[Records contained in a dataset]
--------

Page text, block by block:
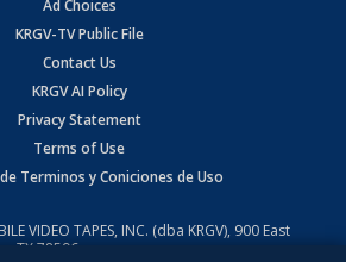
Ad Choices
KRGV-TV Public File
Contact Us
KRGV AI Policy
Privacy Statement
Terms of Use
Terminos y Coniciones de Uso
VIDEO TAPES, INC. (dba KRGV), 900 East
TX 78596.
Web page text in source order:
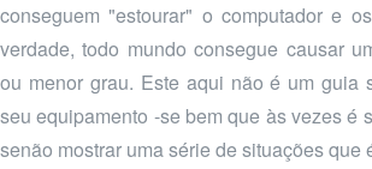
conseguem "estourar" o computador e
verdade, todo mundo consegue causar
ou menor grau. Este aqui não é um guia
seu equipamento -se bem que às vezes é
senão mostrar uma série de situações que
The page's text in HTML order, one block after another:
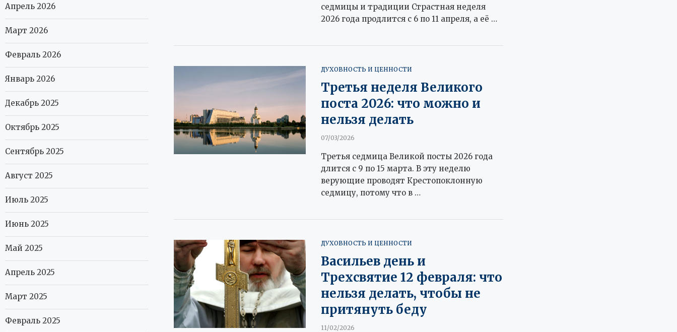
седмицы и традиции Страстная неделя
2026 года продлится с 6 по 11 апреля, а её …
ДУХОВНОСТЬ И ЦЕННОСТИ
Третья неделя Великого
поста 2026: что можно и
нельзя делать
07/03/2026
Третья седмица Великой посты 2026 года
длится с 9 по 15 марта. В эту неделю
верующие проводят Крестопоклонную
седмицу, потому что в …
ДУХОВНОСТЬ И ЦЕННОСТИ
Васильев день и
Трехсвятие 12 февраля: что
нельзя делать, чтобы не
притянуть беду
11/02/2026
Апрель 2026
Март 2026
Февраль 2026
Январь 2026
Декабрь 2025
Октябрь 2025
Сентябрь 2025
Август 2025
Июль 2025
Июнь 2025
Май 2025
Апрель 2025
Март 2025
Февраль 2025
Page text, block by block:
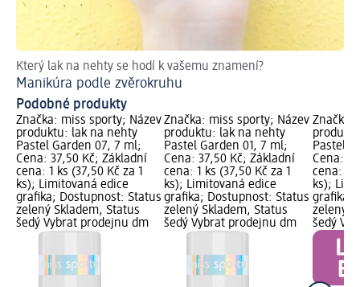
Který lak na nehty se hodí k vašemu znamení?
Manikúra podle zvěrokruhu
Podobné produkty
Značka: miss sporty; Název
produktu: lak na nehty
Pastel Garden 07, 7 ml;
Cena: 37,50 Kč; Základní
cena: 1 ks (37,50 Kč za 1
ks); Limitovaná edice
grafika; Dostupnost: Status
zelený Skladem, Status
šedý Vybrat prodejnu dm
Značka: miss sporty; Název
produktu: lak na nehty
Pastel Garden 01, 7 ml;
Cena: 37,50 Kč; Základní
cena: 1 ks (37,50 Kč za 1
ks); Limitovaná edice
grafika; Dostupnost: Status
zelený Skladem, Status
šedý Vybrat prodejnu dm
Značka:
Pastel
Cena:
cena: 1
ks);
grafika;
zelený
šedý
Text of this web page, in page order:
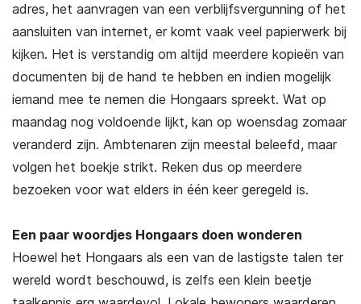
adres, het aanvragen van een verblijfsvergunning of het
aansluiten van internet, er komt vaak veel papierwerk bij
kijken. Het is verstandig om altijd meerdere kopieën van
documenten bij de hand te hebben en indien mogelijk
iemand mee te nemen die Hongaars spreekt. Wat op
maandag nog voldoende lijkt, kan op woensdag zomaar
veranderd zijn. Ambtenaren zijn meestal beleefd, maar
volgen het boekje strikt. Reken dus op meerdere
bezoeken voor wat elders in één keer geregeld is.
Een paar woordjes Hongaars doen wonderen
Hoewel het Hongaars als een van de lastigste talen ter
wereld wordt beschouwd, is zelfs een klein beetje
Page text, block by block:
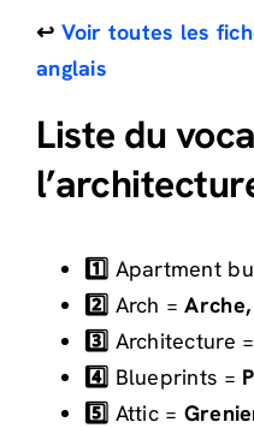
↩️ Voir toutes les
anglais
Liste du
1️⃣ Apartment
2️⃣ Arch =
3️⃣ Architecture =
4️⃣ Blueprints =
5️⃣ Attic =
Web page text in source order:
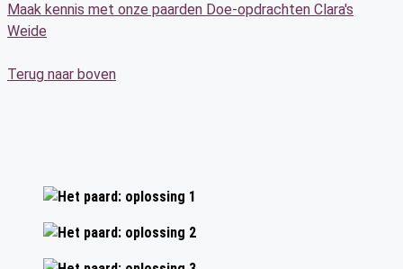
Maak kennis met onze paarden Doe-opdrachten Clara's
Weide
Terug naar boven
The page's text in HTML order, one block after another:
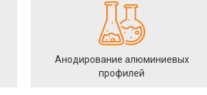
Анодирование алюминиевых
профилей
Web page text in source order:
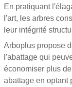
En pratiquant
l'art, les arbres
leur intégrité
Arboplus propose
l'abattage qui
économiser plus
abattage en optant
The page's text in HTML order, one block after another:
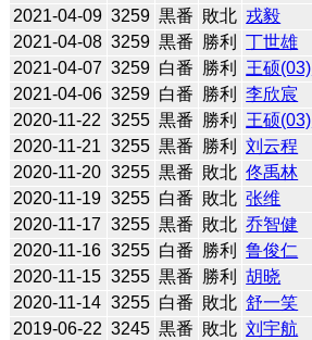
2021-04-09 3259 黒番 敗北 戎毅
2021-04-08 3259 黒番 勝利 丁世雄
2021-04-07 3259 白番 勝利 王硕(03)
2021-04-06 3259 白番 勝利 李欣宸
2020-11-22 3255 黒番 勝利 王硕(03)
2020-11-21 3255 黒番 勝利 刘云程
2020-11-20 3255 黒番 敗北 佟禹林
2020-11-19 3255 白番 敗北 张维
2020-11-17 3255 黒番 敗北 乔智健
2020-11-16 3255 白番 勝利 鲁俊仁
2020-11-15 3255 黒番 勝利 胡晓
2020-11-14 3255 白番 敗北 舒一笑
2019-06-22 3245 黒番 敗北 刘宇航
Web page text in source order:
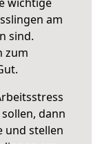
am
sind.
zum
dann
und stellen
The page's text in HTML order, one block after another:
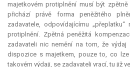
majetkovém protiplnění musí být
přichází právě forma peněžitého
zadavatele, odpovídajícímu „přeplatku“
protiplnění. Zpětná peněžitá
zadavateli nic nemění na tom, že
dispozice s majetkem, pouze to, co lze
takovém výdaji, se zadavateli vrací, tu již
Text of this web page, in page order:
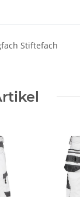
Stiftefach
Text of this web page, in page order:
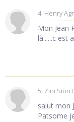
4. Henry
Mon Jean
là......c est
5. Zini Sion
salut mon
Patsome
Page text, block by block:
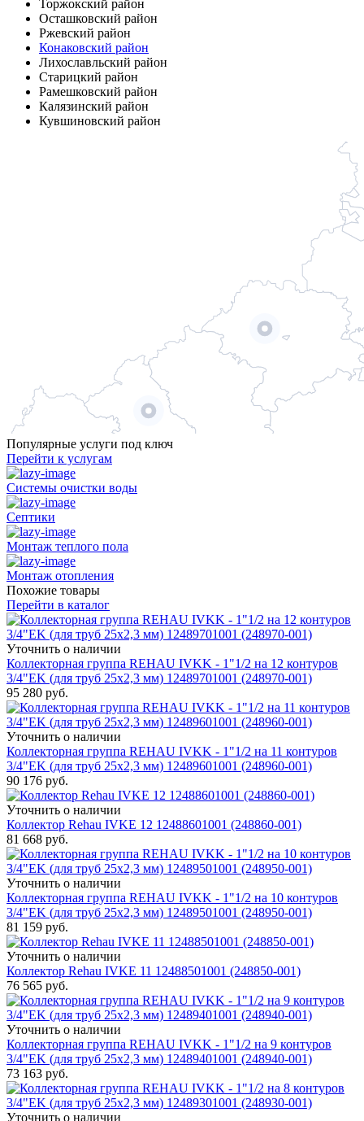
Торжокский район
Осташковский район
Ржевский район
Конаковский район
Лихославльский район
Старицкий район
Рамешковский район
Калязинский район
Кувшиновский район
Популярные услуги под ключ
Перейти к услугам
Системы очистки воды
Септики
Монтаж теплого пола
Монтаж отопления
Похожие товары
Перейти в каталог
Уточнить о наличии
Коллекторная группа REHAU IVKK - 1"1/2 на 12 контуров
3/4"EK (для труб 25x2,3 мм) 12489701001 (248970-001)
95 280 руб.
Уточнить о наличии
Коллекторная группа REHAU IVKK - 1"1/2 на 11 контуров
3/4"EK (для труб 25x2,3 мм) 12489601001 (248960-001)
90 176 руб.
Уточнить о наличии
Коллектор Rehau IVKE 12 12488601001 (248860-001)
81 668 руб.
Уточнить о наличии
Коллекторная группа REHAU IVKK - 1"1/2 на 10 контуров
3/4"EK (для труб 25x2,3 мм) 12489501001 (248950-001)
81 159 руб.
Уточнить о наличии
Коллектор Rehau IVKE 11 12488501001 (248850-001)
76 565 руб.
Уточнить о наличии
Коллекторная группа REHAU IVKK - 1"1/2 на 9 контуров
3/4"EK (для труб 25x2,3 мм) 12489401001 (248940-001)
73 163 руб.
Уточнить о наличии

--------

From the opening line of the entries, copy each line exactly until the line with "wereld wordt beschouwd, is", which is copied as well; leave out pictures.

◆ **Answer to this exercise**
Page text, block by block:
Ad Choices
KRGV-TV Public File
Contact Us
KRGV AI Policy
Privacy Statement
Terms of Use
Terminos y Coniciones de Uso
VIDEO TAPES, INC. (dba KRGV), 900 East
TX 78596.
Web page text in source order:
conseguem "estourar" o computador e
verdade, todo mundo consegue causar
ou menor grau. Este aqui não é um guia
seu equipamento -se bem que às vezes é
senão mostrar uma série de situações que
The page's text in HTML order, one block after another:
седмицы и традиции Страстная неделя
2026 года продлится с 6 по 11 апреля, а её …
ДУХОВНОСТЬ И ЦЕННОСТИ
Третья неделя Великого
поста 2026: что можно и
нельзя делать
07/03/2026
Третья седмица Великой посты 2026 года
длится с 9 по 15 марта. В эту неделю
верующие проводят Крестопоклонную
седмицу, потому что в …
ДУХОВНОСТЬ И ЦЕННОСТИ
Васильев день и
Трехсвятие 12 февраля: что
нельзя делать, чтобы не
притянуть беду
11/02/2026
Апрель 2026
Март 2026
Февраль 2026
Январь 2026
Декабрь 2025
Октябрь 2025
Сентябрь 2025
Август 2025
Июль 2025
Июнь 2025
Май 2025
Апрель 2025
Март 2025
Февраль 2025
Page text, block by block:
Který lak na nehty se hodí k vašemu znamení?
Manikúra podle zvěrokruhu
Podobné produkty
Značka: miss sporty; Název
produktu: lak na nehty
Pastel Garden 07, 7 ml;
Cena: 37,50 Kč; Základní
cena: 1 ks (37,50 Kč za 1
ks); Limitovaná edice
grafika; Dostupnost: Status
zelený Skladem, Status
šedý Vybrat prodejnu dm
Značka: miss sporty; Název
produktu: lak na nehty
Pastel Garden 01, 7 ml;
Cena: 37,50 Kč; Základní
cena: 1 ks (37,50 Kč za 1
ks); Limitovaná edice
grafika; Dostupnost: Status
zelený Skladem, Status
šedý Vybrat prodejnu dm
Značka:
Pastel
Cena:
cena: 1
ks);
grafika;
zelený
šedý
Text of this web page, in page order:
adres, het aanvragen van een verblijfsvergunning of het
aansluiten van internet, er komt vaak veel papierwerk bij
kijken. Het is verstandig om altijd meerdere kopieën van
documenten bij de hand te hebben en indien mogelijk
iemand mee te nemen die Hongaars spreekt. Wat op
maandag nog voldoende lijkt, kan op woensdag zomaar
veranderd zijn. Ambtenaren zijn meestal beleefd, maar
volgen het boekje strikt. Reken dus op meerdere
bezoeken voor wat elders in één keer geregeld is.
Een paar woordjes Hongaars doen wonderen
Hoewel het Hongaars als een van de lastigste talen ter
wereld wordt beschouwd, is zelfs een klein beetje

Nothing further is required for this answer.